_Excerpts from a dataset_:
★ ★ ★ ★

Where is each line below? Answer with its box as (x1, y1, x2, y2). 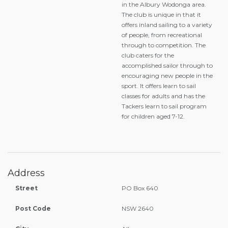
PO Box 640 (122, 184, 158, 192)
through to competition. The (122, 41, 206, 49)
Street (15, 184, 38, 192)
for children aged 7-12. (122, 112, 185, 120)
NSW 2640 (122, 205, 154, 212)
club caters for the (122, 51, 174, 59)
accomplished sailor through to (122, 62, 213, 69)
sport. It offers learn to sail (122, 82, 196, 90)

★ ★ ★ ★

_WHAT IS REQUIRED_: The data above is to be printed exactly, all of it, except for the pictures.

_ANSWER BOX_:
Where is each line below? Answer with its box as (x1, y1, x2, y2). 
PO Box 640 (122, 184, 158, 192)
through to competition. The (122, 41, 206, 49)
Street (15, 184, 38, 192)
for children aged 7-12. (122, 112, 185, 120)
NSW 2640 (122, 205, 154, 212)
club caters for the (122, 51, 174, 59)
accomplished sailor through to (122, 62, 213, 69)
sport. It offers learn to sail (122, 82, 196, 90)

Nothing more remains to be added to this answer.